Scientists have used a tiny plastic “obstacle course” to test how much sperm would struggle to navigate during sex in the weightlessness of space.
Some particularly resilient sperm still made it through the course, suggesting that conceiving children in space will still be possible, according to research published on March 26 (2026).
However, a bigger problem could be that the development of embryos after fertilisation was harmed by a lack of gravity, the Australian team of researchers found.
With humanity setting its eyes on colonising space – Nasa launched its first crewed mission around the Moon in half a century on April 1 (2026) – scientists have been studying how difficult it will be to procreate on spaceships or other worlds.
One of the biggest challenges is that sperm will no longer be pulled downwards by Earth’s gravity.
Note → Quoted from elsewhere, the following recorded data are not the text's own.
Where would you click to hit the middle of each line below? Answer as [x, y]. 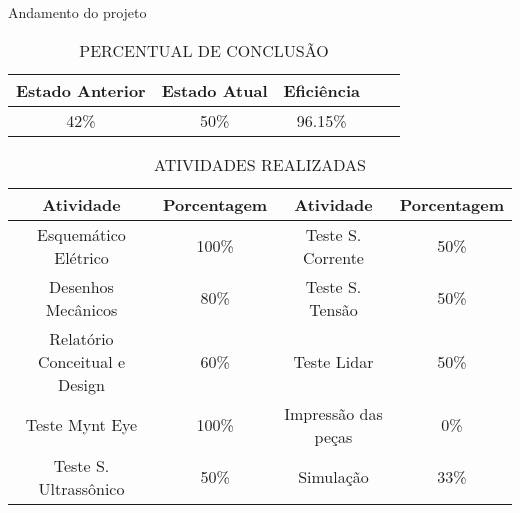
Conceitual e [81, 361]
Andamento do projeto [77, 12]
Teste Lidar [333, 361]
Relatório [81, 338]
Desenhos [81, 286]
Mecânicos [81, 309]
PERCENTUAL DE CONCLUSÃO [204, 50]
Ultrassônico [81, 488]
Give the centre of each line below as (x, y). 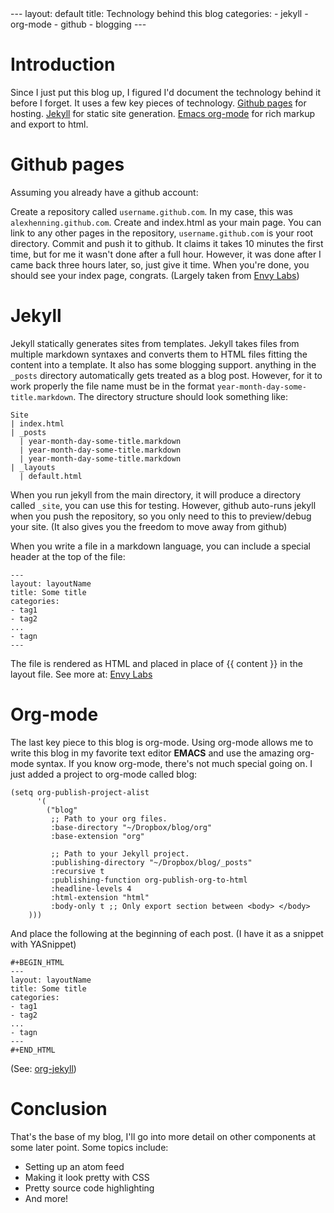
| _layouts (33, 467)
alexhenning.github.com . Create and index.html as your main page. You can (166, 222)
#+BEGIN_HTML (37, 962)
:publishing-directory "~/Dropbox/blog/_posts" (151, 862)
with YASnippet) (43, 944)
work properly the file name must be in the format (112, 386)
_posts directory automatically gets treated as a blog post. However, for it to (166, 375)
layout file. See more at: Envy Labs (81, 674)
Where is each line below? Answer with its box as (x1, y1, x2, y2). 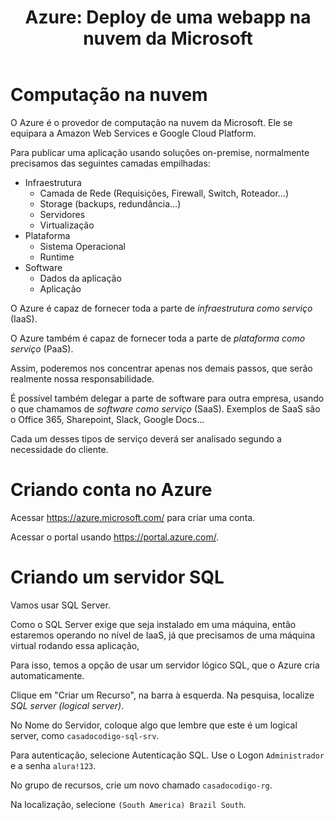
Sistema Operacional (39, 240, 126, 252)
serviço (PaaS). (10, 342, 74, 355)
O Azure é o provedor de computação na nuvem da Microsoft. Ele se (10, 116, 293, 128)
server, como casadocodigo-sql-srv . (10, 729, 160, 741)
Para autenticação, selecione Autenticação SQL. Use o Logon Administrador (10, 749, 325, 761)
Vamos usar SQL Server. (10, 599, 111, 611)
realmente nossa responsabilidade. (10, 372, 155, 385)
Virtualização (39, 219, 95, 231)

“Sperm need to actively find their way to an egg, and this study is the first to put that ability to the test under space-like conditions,” said study senior author and The University of Adelaide Sperm and Embryo Biology Group head Dr Nicole McPherson.
The scientists used a plastic chamber that resembles the female reproductive tract to act as a “miniature obstacle course”, the senior lecturer said.
“Think of it as a tiny race track ... sperm are introduced at one end and have to swim their way through to the other.”
Both human and mice sperm were sent down the course, which was inside a device that uses constant rotation to simulate the microgravity of space.
The sperm was about 50% worse at navigating through the course, compared to how they perform under Earth’s gravity.
This worked out to be roughly a 30% drop in successful fertilisation, according to the study in the journal Communications Biology.
However, the sperm that did make it through seemed to produce better-quality embryos, which could turn out to be “beneficial”, Dr McPherson said.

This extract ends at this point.